▶ Exercise requirements: In the records below, find every line with the word "ballon" and copy it.

+++ Dataset +++

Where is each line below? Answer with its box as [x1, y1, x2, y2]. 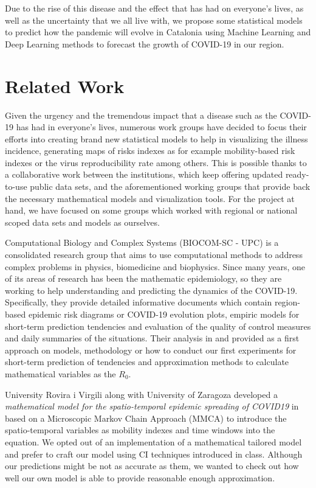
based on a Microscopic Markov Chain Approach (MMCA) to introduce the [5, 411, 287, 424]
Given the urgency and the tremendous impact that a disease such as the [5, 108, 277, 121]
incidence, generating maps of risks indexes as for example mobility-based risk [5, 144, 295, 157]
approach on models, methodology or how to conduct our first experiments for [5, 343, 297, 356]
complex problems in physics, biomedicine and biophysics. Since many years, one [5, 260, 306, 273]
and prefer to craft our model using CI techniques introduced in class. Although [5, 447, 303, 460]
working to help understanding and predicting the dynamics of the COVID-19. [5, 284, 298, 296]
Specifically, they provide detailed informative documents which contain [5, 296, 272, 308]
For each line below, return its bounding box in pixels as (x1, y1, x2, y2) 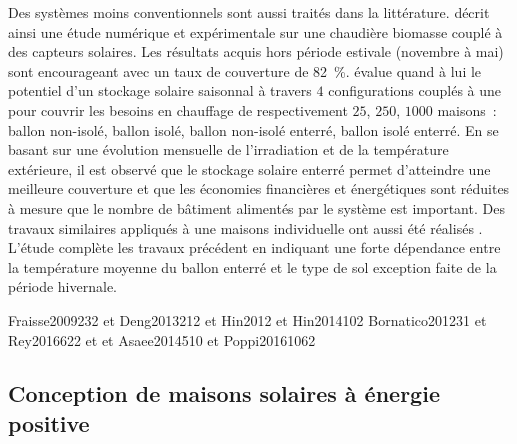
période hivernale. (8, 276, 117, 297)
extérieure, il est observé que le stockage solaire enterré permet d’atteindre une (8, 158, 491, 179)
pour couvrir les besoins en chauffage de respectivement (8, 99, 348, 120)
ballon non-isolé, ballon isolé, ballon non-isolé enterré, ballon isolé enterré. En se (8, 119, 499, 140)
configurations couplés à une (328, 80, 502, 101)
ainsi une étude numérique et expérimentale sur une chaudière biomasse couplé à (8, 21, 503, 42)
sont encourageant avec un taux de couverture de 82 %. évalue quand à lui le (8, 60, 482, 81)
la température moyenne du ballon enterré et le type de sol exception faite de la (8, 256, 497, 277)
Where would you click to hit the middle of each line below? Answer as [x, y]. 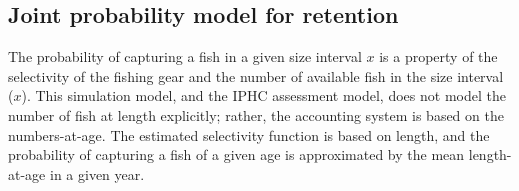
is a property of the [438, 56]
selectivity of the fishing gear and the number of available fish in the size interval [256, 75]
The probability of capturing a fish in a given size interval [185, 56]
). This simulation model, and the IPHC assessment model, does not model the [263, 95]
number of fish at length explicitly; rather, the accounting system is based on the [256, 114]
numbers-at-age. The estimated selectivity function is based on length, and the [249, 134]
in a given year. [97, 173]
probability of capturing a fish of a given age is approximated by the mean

+++

▶ Reply:
ballon non-isolé, ballon isolé, ballon non-isolé enterré, ballon isolé enterré. En se (8, 119, 499, 140)
la température moyenne du ballon enterré et le type de sol exception faite de la (8, 256, 497, 277)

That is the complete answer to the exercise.